A wealthy Auckland man who left his wife a note in the letter box saying the marriage was over, has been ordered to pay interim maintenance of $10,000 a month.

The man, who cannot be named for legal reasons, appealed against the award made by a Family Court judge, but his appeal was rejected by Justice Paul Heath in the High Court at Auckland.

Justice Heath said that the couple married early in 2006 and separated in May this year when the husband left to live in Europe, leaving his wife in their $7 million home.

The Family Court had said the husband's departure was "without warning".

He left a note in the letterbox stating that "the marriage was over".

The man also left a letter drawn up by a solicitor outlining an offer to settle matrimonial property issues.

The offer, which was open for 21 days, was rejected by his wife.

Not long after their separation, the wife applied for an interim maintenance order, lasting up to six months, pending final determination of the proceedings.

The Family Court judge had said that the wife had enjoyed a "luxurious lifestyle" from which she should not be deprived "overnight".

The interim award was to maintain the standard of living that existed before separation.

In her evidence the woman said she had "given up" her work to fit in with her husband's lifestyle.

That lifestyle, the Family Court said, involved much overseas travel and expenditure that ordinary New Zealanders would regard as large sums of money.
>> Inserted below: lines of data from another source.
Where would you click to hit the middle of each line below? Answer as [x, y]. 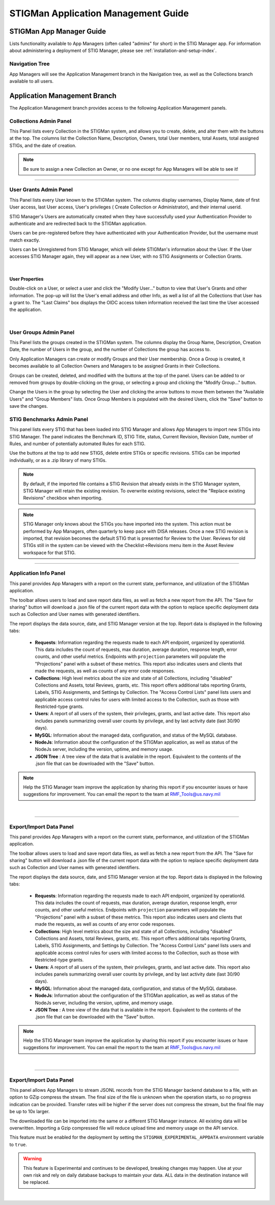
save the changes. [29, 406]
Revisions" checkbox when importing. [63, 498]
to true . [18, 1144]
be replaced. [36, 1182]
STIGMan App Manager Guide [58, 31]
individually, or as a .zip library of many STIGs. [58, 460]
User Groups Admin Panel [42, 332]
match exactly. [25, 240]
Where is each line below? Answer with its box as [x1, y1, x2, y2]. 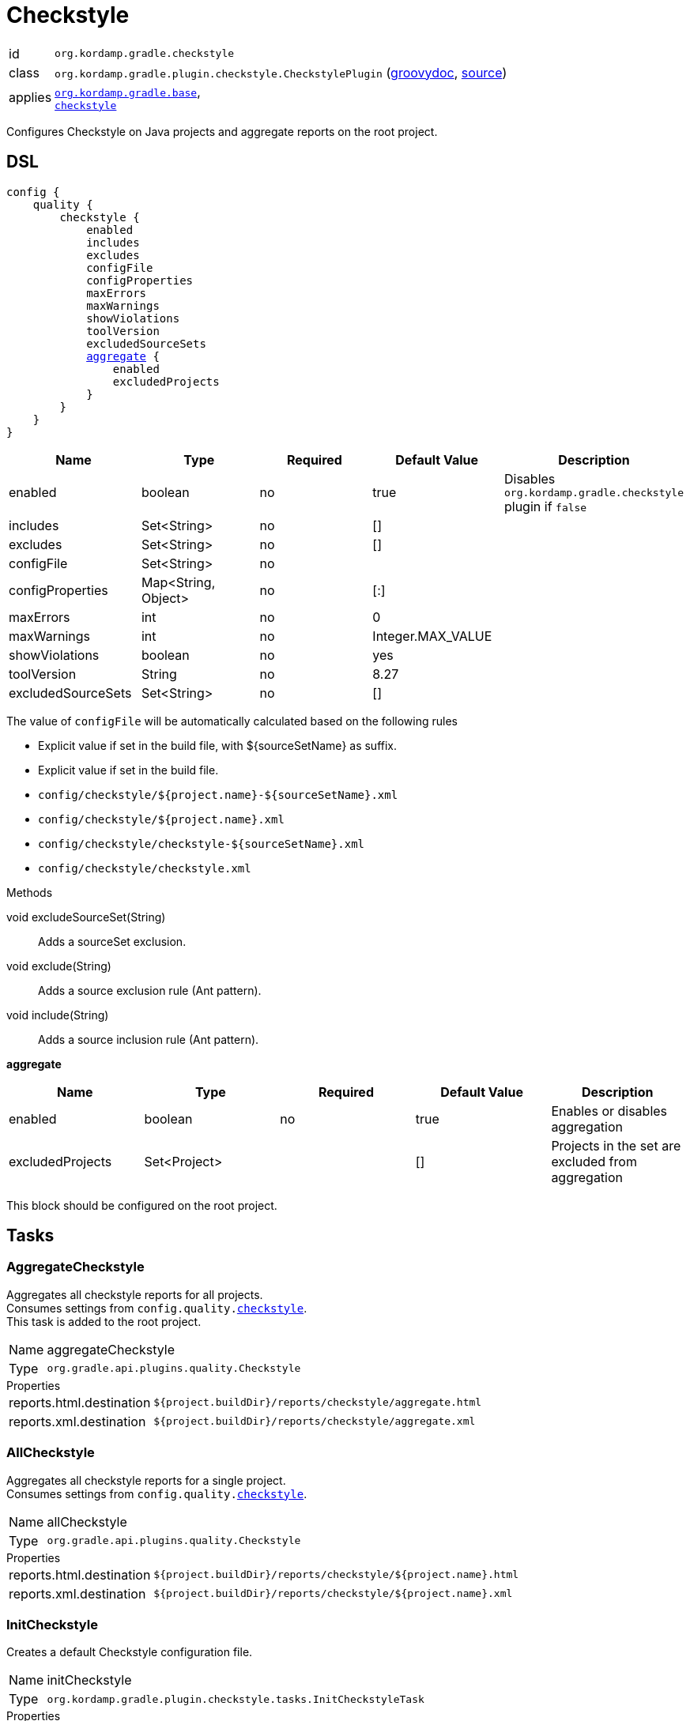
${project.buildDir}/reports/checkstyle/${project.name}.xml [153, 1587, 513, 1600]
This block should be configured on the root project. [6, 1198, 277, 1212]
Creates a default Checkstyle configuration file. [6, 1645, 253, 1659]
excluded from [551, 1153, 637, 1169]
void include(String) [6, 1007, 109, 1022]
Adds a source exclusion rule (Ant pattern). [38, 983, 262, 997]
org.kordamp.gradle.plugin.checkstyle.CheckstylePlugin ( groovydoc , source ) [55, 64, 507, 81]
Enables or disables [551, 1102, 668, 1119]
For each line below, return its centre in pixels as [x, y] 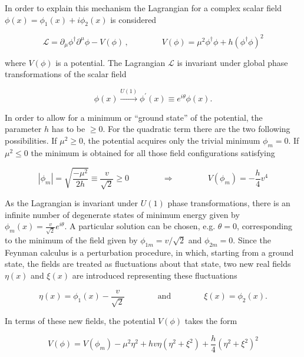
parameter [23, 129]
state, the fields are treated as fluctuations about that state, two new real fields [148, 264]
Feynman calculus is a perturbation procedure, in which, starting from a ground [149, 252]
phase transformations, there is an [229, 203]
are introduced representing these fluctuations [155, 275]
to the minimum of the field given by [71, 239]
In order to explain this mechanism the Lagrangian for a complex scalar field [143, 8]
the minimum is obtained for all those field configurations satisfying [153, 152]
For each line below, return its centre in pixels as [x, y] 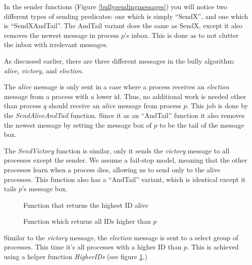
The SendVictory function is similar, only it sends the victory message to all [117, 150]
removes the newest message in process [62, 35]
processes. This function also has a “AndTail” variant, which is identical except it [125, 179]
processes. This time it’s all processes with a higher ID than [93, 247]
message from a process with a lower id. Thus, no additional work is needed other [125, 96]
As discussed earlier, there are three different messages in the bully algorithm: [119, 60]
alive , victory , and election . [44, 70]
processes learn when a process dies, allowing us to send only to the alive [112, 169]
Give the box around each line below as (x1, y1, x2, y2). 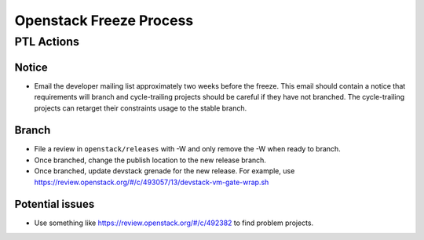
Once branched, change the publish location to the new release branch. (34, 155, 267, 165)
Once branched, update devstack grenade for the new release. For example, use (34, 166, 295, 176)
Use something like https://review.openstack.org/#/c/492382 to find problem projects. (34, 218, 314, 227)
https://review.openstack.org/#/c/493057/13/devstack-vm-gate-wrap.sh (34, 177, 269, 187)
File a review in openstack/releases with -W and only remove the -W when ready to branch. (34, 144, 341, 154)
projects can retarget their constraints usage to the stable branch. (34, 103, 247, 113)
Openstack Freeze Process (14, 12, 194, 29)
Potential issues (14, 198, 95, 211)
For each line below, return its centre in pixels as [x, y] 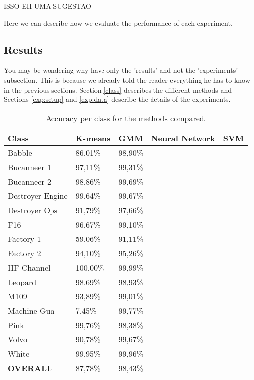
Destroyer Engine [38, 195]
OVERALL [30, 368]
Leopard [22, 282]
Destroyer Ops [33, 210]
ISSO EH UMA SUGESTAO [48, 6]
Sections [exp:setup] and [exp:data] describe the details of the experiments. [117, 99]
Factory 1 [25, 238]
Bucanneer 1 [29, 167]
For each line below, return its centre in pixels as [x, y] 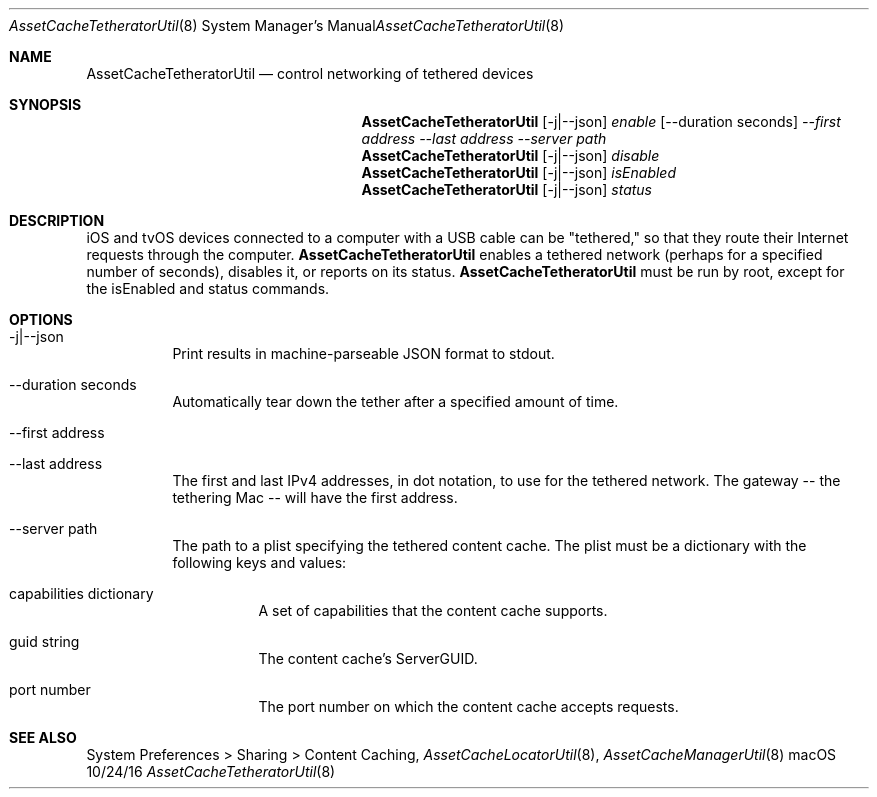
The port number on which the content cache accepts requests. [468, 706]
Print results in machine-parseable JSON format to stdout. [363, 353]
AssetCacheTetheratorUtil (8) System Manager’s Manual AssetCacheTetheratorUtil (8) [287, 25]
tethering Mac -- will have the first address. [315, 497]
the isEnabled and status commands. [208, 288]
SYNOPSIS [45, 104]
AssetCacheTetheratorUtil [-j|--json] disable [510, 155]
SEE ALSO [43, 737]
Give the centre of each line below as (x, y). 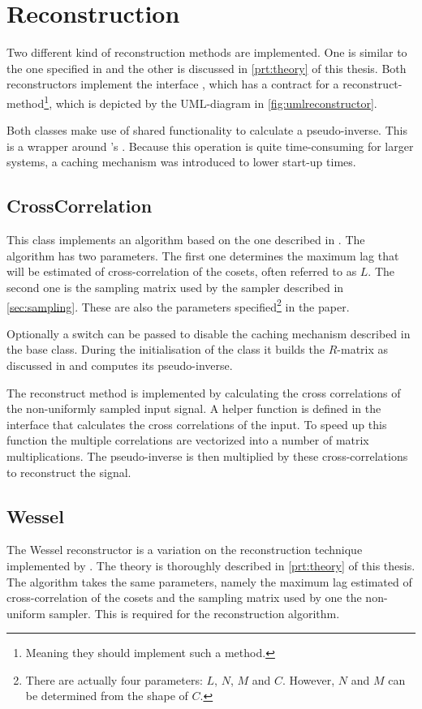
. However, (308, 679)
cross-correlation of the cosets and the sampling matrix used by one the (184, 597)
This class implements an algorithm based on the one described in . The (186, 240)
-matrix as (363, 349)
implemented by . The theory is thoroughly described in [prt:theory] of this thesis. (211, 565)
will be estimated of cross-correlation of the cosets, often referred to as (182, 271)
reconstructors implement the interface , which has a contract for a (173, 84)
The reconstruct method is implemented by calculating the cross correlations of (204, 392)
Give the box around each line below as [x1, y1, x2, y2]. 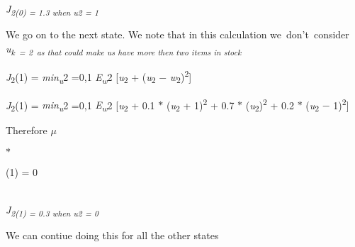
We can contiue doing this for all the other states [6, 228, 219, 243]
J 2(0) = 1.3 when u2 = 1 [6, 1, 98, 18]
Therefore [6, 123, 47, 138]
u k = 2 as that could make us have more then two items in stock [6, 40, 242, 57]
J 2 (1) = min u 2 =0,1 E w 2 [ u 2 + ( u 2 [6, 69, 156, 86]
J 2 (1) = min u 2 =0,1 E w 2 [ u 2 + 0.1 [6, 97, 155, 114]
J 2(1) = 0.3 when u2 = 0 [6, 202, 98, 219]
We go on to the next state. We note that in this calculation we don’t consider [6, 27, 349, 42]
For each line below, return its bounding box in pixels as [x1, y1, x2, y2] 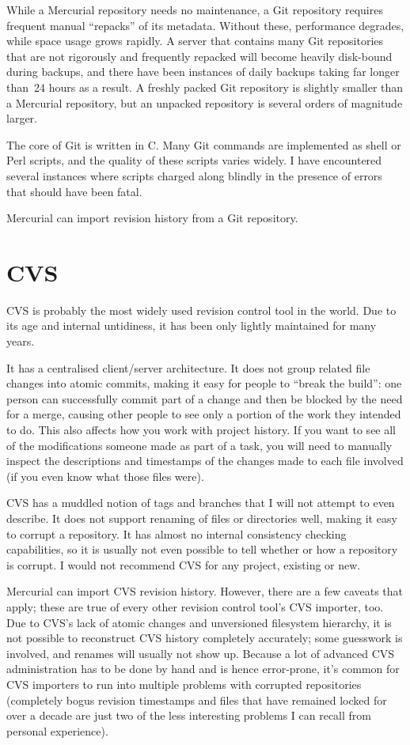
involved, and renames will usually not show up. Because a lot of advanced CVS [6, 645, 395, 661]
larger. [6, 110, 37, 127]
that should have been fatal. [6, 183, 142, 199]
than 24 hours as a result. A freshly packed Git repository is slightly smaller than [6, 78, 404, 95]
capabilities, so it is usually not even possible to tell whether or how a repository [6, 541, 398, 558]
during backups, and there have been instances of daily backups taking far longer [6, 63, 400, 80]
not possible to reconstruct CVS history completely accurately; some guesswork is [6, 630, 403, 646]
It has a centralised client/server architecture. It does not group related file [6, 359, 370, 376]
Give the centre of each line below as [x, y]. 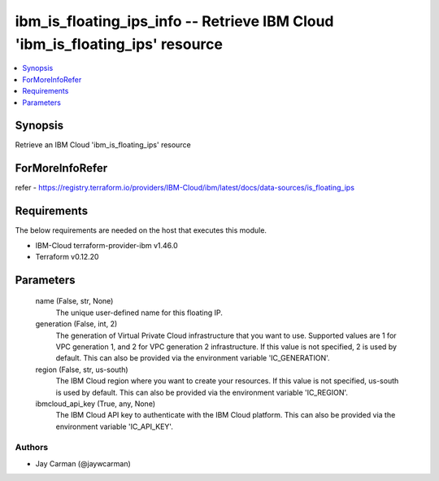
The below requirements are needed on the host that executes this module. [141, 230]
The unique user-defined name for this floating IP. [139, 313]
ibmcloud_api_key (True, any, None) [96, 404]
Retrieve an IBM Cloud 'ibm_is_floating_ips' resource [103, 145]
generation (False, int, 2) [76, 324]
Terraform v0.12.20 [67, 257]
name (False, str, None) [74, 301]
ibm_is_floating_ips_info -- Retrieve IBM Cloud [174, 21]
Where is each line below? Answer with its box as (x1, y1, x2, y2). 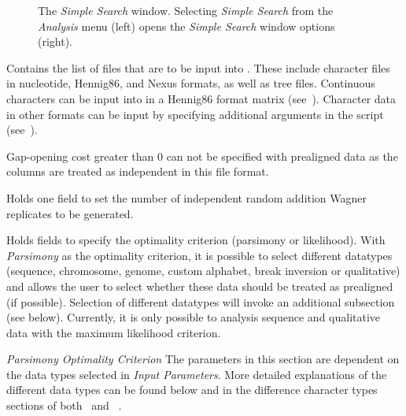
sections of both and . (6, 397, 122, 414)
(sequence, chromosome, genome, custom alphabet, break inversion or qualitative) (6, 262, 400, 279)
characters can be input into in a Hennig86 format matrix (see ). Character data (6, 90, 397, 106)
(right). (38, 33, 73, 50)
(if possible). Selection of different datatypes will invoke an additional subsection (6, 293, 395, 310)
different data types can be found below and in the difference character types (6, 381, 378, 398)
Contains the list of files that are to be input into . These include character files (6, 59, 390, 76)
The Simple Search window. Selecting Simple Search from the (38, 2, 334, 18)
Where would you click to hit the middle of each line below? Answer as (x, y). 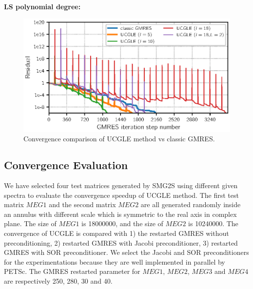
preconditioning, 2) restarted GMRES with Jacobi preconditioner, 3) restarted (121, 242)
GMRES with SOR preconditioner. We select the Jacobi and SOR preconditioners (126, 252)
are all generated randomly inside (191, 204)
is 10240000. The (213, 223)
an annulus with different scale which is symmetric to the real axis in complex (120, 214)
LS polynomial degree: (42, 6)
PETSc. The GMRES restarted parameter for (72, 271)
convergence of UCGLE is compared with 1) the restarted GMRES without (117, 233)
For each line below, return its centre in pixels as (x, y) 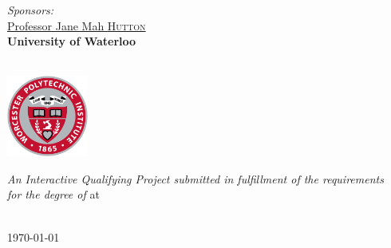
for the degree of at (53, 194)
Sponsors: (31, 10)
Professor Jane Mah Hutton (77, 25)
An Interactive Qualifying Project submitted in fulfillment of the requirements (195, 178)
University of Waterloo (72, 41)
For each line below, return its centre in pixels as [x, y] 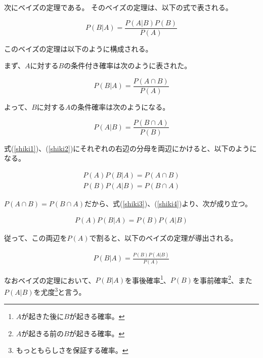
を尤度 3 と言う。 [60, 291]
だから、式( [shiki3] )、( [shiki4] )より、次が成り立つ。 [168, 203]
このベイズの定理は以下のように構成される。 [78, 48]
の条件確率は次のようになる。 [120, 106]
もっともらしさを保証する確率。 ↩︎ [72, 350]
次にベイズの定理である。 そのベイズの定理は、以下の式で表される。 [118, 7]
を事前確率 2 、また [222, 279]
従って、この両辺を [36, 238]
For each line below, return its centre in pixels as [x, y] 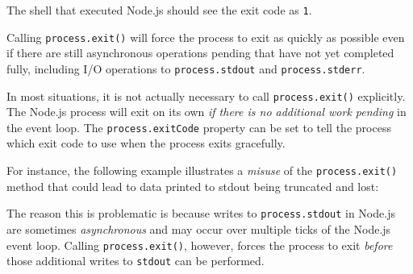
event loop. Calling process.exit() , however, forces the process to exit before [200, 245]
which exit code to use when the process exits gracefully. [146, 143]
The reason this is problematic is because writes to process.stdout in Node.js [201, 213]
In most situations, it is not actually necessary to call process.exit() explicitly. [206, 95]
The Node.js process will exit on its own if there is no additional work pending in [206, 112]
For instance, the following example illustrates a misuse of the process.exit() [202, 170]
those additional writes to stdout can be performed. [136, 261]
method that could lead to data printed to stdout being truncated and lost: [193, 186]
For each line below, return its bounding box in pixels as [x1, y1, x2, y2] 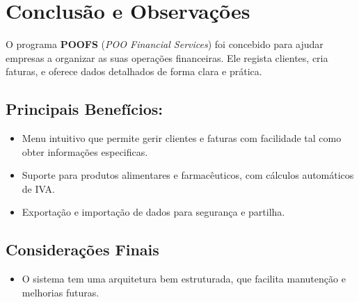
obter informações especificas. [22, 144, 148, 159]
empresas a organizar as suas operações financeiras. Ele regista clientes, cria [6, 50, 328, 65]
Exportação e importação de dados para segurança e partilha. [22, 205, 285, 219]
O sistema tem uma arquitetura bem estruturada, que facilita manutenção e [22, 271, 346, 286]
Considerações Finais [6, 239, 159, 260]
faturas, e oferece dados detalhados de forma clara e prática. [6, 64, 262, 79]
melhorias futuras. [22, 285, 99, 299]
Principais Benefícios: [6, 98, 163, 120]

On their annual European holiday, the wife had a clothes allowance of 20,000 euro ($42,200) and a generous credit card allowance.

In addition to the $7m home, the husband owned a yacht moored in the Mediterranean which he rented out for 35,000 to 50,000 euro per week.

Justice Heath said that in the context of the couple's previous expenditure, an interim award of $60,000 over a six-month period was "not disproportionate or unreasonable".